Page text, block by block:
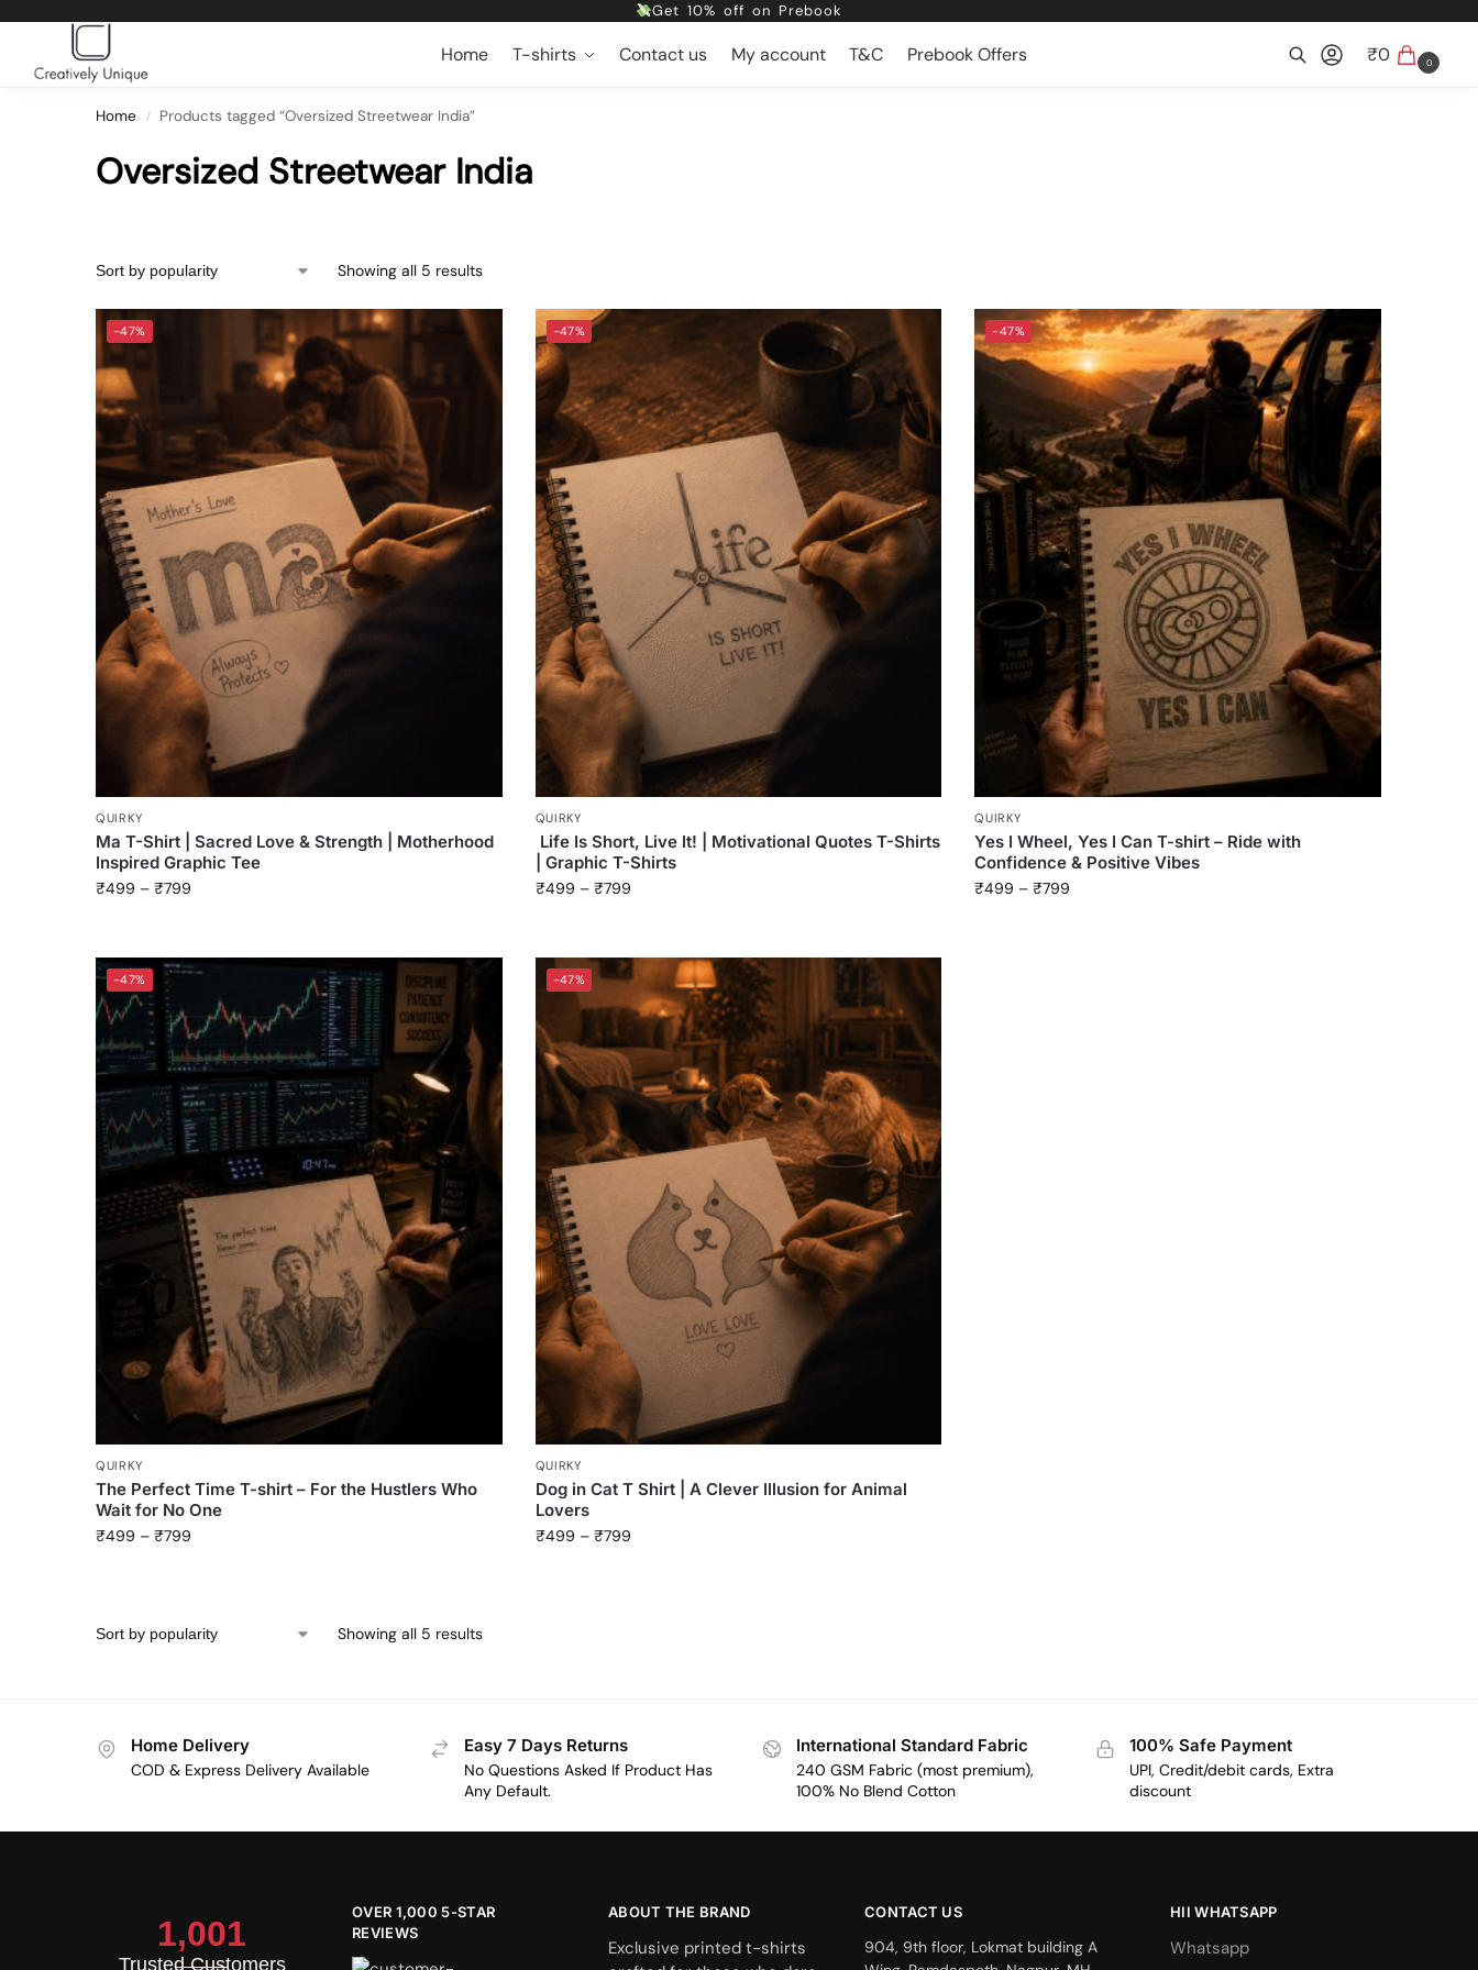
Dropping 5 designs, Every Friday at 5pm
Home T-shirts Contact us My account T&C Prebook Offers
Search
₹0 0
Home / Products tagged “Oversized Streetwear India”
Oversized Streetwear India
Showing all 5 results
-47%
QUIRKY
Ma T-Shirt | Sacred Love & Strength | Motherhood
Inspired Graphic Tee
₹499 – ₹799
-47%
QUIRKY
Life Is Short, Live It! | Motivational Quotes T-Shirts
| Graphic T-Shirts
₹499 – ₹799
-47%
QUIRKY
Yes I Wheel, Yes I Can T-shirt – Ride with
Confidence & Positive Vibes
₹499 – ₹799
-47%
QUIRKY
The Perfect Time T-shirt – For the Hustlers Who
Wait for No One
₹499 – ₹799
-47%
QUIRKY
Dog in Cat T Shirt | A Clever Illusion for Animal
Lovers
₹499 – ₹799
Showing all 5 results
Home Delivery
COD & Express Delivery Available
Easy 7 Days Returns
No Questions Asked If Product Has
Any Default.
International Standard Fabric
240 GSM Fabric (most premium),
100% No Blend Cotton
100% Safe Payment
UPI, Credit/debit cards, Extra
discount
Trusted Customers
1,001
OVER 1,000 5-STAR
REVIEWS
ABOUT THE BRAND
Exclusive printed t-shirts
CONTACT US
904, 9th floor, Lokmat building A
HII WHATSAPP
Whatsapp

Brief:
Report every line containing the string "India" in the material.

Output of the task:
Home / Products tagged “Oversized Streetwear India”
Oversized Streetwear India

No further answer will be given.